Task prompt: Lines below starting with the line with "sådan vælger du den rette" and going on through the line with "Kage print er en" must be output exactly; the rest of the records must be left out.

** Opening Task data block **

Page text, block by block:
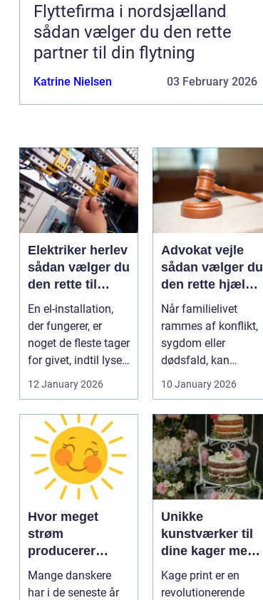
Flyttefirma i nordsjælland
sådan vælger du den rette
partner til din flytning
Katrine Nielsen 03 February 2026
Elektriker herlev
sådan vælger du
den rette til
opgaven
En el-installation,
der fungerer, er
noget de fleste tager
for givet, indtil lyset
12 January 2026
Advokat vejle
sådan vælger du
den rette hjælp
til familien
Når familielivet
rammes af konflikt,
sygdom eller
dødsfald, kan
hurtigt vokse si...
10 January 2026
Hvor meget
strøm
producerer
solceller om
vinteren?
Mange danskere
har i de seneste år
Unikke
kunstværker til
dine kager med
kage print
Kage print er en
revolutionerende

** Closing Task data block **

Solution:
sådan vælger du den rette
partner til din flytning
Katrine Nielsen 03 February 2026
Elektriker herlev
sådan vælger du
den rette til
opgaven
En el-installation,
der fungerer, er
noget de fleste tager
for givet, indtil lyset
12 January 2026
Advokat vejle
sådan vælger du
den rette hjælp
til familien
Når familielivet
rammes af konflikt,
sygdom eller
dødsfald, kan
hurtigt vokse si...
10 January 2026
Hvor meget
strøm
producerer
solceller om
vinteren?
Mange danskere
har i de seneste år
Unikke
kunstværker til
dine kager med
kage print
Kage print er en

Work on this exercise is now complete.